其次,大氣污染、林木覆蓋率低等典型的陸域生態問題有所緩解。據《山東統計年鑒》(年)統計信息顯示,2010年東營市二氧化硫排放量約為7.5萬噸,較2009年減少11%。至2013年二氧化硫排放量約為5.5萬噸,較2009年減少35%。生態綠化工程收效顯著。東營市自2007年開始的“三網”綠化工程,累計完成綠化面積87萬畝,植樹1億多株。2012年啟動了生態林場建設工程,規劃5年建設萬畝以上生態林場30處,新增造林80萬畝,先期建設的11處生態林場已完成造林24.8萬畝。

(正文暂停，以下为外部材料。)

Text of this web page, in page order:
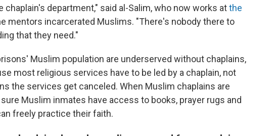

此外,水環境質量得到改善。以濱州市為例,截至2009年底,該市8個省控斷面中,COD平均濃度為47.3mg/L,氨氮平均濃度為5.1mg/L,到2013年上半年,流域COD和氨氮均值為31 mg/L和2.94 mg/L,分別下降34%和42%,完全符合魚類生存的可參考性指標(COD≤60mg/L、氨氮≤6mg/L)。2013年全市共監測12處生活飲用水水源地(其中地表水水源地9處,地下水水源地3處),水質全部符合國家飲用水水源地水質標準,這也是《規劃》實施來連續第四年符合國家標準。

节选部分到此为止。